[ACTIVITY]:
Return exactly those lines of the material below that fall between the line holding "examinations and simpler" and the line holding "splenomegaly.", inclusive.

[ENTRIES SHOWN]:
—————

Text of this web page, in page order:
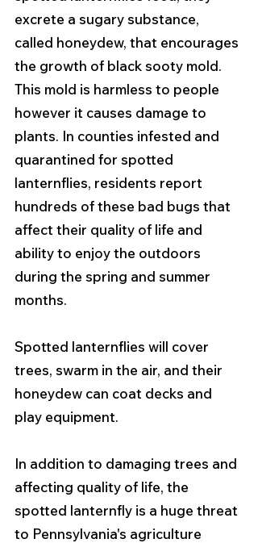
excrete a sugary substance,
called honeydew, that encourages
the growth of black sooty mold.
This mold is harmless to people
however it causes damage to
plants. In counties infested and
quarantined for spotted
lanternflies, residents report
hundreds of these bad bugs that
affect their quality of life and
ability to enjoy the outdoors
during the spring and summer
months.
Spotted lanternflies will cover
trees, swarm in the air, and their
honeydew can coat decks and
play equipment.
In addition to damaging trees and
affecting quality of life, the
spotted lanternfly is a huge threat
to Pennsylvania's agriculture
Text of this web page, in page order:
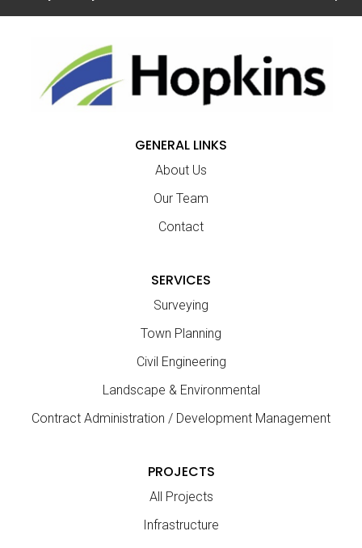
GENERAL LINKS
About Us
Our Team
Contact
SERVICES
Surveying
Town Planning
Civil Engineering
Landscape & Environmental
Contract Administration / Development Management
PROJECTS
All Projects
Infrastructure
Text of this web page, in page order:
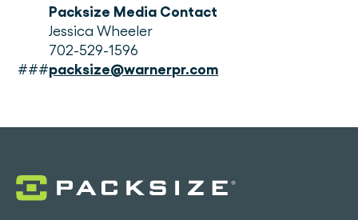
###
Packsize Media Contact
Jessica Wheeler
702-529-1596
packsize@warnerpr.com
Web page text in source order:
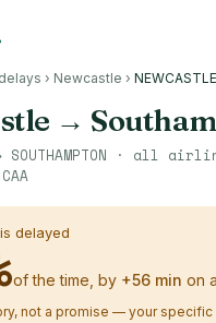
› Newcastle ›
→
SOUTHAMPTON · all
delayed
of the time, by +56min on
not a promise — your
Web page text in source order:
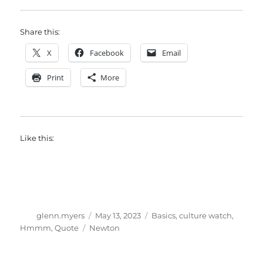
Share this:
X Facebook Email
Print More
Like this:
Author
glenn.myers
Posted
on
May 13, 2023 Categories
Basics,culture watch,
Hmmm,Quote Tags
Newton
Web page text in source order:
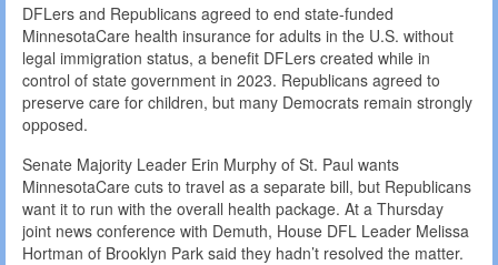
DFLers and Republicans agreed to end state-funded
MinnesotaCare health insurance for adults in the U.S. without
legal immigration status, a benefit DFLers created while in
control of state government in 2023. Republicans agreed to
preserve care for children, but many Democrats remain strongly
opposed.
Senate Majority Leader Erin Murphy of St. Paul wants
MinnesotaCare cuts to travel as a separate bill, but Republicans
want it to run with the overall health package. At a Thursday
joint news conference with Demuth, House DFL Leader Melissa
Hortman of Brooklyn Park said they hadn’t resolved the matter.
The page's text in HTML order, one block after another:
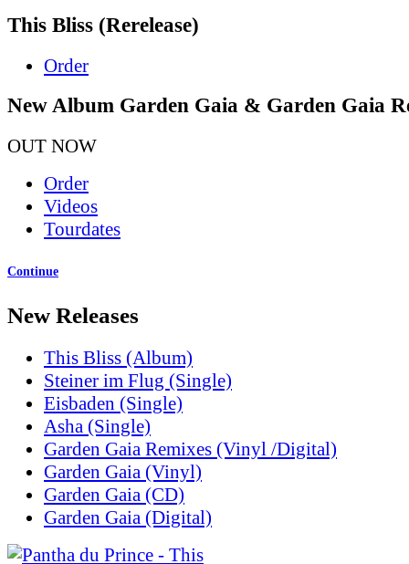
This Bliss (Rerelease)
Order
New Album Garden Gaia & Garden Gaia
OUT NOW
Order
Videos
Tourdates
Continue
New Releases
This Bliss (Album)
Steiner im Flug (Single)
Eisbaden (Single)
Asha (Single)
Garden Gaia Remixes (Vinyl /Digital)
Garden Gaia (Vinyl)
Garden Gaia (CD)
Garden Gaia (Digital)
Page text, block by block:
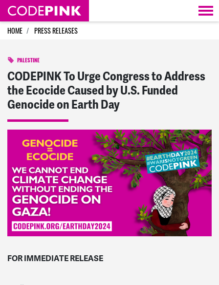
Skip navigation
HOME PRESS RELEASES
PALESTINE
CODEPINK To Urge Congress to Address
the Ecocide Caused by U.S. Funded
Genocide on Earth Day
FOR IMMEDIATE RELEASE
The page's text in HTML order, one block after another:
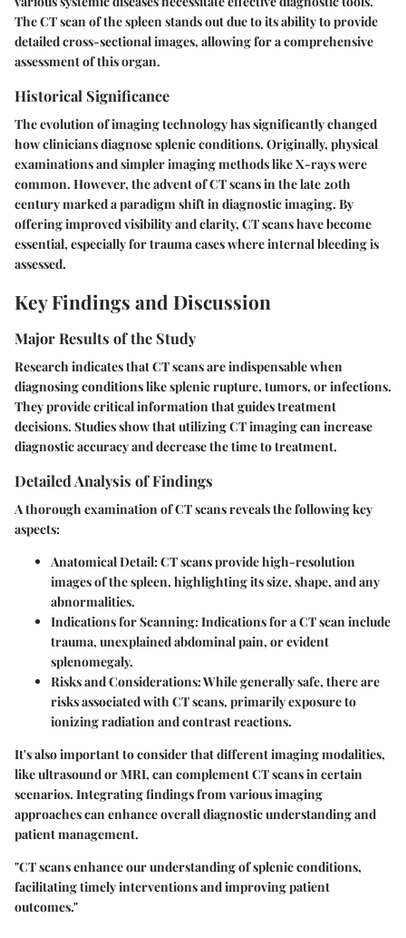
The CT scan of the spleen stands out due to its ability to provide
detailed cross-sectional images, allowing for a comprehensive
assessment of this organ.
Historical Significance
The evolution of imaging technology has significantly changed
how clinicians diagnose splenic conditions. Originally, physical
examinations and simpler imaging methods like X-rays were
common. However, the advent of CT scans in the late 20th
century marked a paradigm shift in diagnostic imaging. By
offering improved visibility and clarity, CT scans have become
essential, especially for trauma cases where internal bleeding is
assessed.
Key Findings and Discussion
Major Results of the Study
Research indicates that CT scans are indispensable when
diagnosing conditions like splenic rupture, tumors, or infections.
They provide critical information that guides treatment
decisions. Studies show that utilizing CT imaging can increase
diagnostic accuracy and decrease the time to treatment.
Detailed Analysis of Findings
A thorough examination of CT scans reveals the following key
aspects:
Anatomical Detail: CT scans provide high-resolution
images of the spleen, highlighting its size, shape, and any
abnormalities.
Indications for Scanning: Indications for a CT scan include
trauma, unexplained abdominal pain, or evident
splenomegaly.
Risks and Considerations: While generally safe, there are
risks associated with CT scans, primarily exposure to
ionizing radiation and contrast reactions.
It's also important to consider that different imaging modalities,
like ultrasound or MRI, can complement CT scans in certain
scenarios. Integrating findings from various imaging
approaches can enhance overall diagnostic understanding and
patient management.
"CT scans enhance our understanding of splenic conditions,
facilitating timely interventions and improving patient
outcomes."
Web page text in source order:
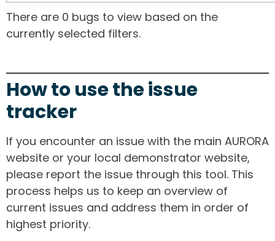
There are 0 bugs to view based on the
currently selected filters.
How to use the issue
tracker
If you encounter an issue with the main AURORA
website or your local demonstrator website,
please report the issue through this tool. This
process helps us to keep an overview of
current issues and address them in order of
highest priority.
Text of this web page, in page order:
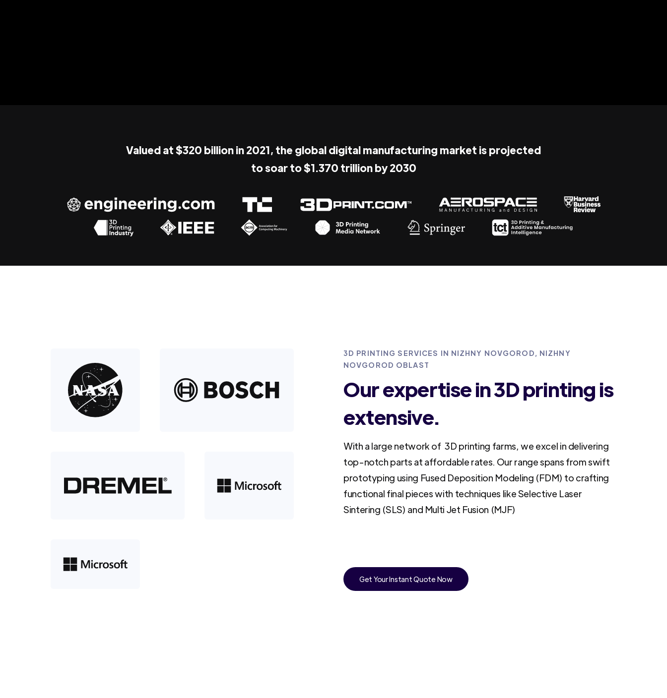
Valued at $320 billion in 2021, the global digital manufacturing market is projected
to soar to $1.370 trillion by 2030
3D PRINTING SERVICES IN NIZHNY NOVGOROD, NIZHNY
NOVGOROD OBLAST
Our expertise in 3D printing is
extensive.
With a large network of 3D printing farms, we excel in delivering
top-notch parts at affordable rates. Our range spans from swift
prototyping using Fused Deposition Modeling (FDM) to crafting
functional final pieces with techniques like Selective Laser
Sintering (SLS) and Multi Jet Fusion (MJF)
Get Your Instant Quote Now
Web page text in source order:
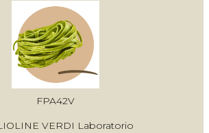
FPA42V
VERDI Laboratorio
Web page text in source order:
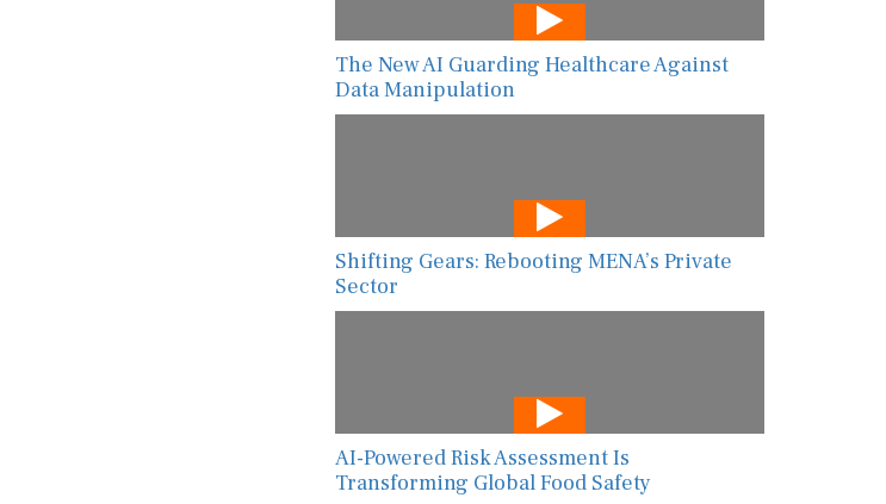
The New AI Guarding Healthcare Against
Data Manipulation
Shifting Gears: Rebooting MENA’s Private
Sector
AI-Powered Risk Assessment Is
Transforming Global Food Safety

—————

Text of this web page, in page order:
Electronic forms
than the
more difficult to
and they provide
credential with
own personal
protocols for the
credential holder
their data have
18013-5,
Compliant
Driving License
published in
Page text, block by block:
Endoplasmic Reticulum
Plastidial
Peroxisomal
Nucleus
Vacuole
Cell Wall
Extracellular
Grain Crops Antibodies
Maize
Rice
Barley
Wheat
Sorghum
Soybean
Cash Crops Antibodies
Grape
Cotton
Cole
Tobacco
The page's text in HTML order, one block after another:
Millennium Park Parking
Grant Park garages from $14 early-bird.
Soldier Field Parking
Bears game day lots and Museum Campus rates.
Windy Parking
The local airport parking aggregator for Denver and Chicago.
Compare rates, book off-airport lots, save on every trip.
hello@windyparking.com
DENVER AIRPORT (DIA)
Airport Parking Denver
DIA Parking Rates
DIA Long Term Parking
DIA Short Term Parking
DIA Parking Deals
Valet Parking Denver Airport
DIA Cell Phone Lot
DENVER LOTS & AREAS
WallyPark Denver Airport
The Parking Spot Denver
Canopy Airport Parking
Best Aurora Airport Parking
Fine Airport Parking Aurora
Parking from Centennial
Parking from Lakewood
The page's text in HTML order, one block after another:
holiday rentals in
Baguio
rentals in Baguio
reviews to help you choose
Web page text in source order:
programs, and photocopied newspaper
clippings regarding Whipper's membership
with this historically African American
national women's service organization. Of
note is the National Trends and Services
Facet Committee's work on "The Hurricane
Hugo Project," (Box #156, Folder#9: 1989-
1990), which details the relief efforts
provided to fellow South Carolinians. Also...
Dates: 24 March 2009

—————

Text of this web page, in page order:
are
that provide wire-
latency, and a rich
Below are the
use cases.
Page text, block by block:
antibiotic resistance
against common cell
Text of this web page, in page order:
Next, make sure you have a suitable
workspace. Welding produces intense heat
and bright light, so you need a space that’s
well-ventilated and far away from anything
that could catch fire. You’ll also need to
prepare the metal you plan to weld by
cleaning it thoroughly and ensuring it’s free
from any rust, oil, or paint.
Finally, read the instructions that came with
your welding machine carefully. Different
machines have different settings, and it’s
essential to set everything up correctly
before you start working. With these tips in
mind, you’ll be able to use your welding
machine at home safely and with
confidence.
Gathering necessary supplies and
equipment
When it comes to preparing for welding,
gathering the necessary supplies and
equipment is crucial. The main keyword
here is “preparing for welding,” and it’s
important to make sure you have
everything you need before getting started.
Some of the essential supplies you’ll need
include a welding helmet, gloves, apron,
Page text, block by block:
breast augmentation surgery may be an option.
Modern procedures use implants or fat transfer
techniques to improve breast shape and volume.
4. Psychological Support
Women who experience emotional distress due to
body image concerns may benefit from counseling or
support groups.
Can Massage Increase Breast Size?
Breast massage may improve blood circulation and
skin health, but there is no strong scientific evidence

—————

[WRITTEN RESPONSE]:
examinations and simpler imaging methods like X-rays were
common. However, the advent of CT scans in the late 20th
century marked a paradigm shift in diagnostic imaging. By
offering improved visibility and clarity, CT scans have become
essential, especially for trauma cases where internal bleeding is
assessed.
Key Findings and Discussion
Major Results of the Study
Research indicates that CT scans are indispensable when
diagnosing conditions like splenic rupture, tumors, or infections.
They provide critical information that guides treatment
decisions. Studies show that utilizing CT imaging can increase
diagnostic accuracy and decrease the time to treatment.
Detailed Analysis of Findings
A thorough examination of CT scans reveals the following key
aspects:
Anatomical Detail: CT scans provide high-resolution
images of the spleen, highlighting its size, shape, and any
abnormalities.
Indications for Scanning: Indications for a CT scan include
trauma, unexplained abdominal pain, or evident
splenomegaly.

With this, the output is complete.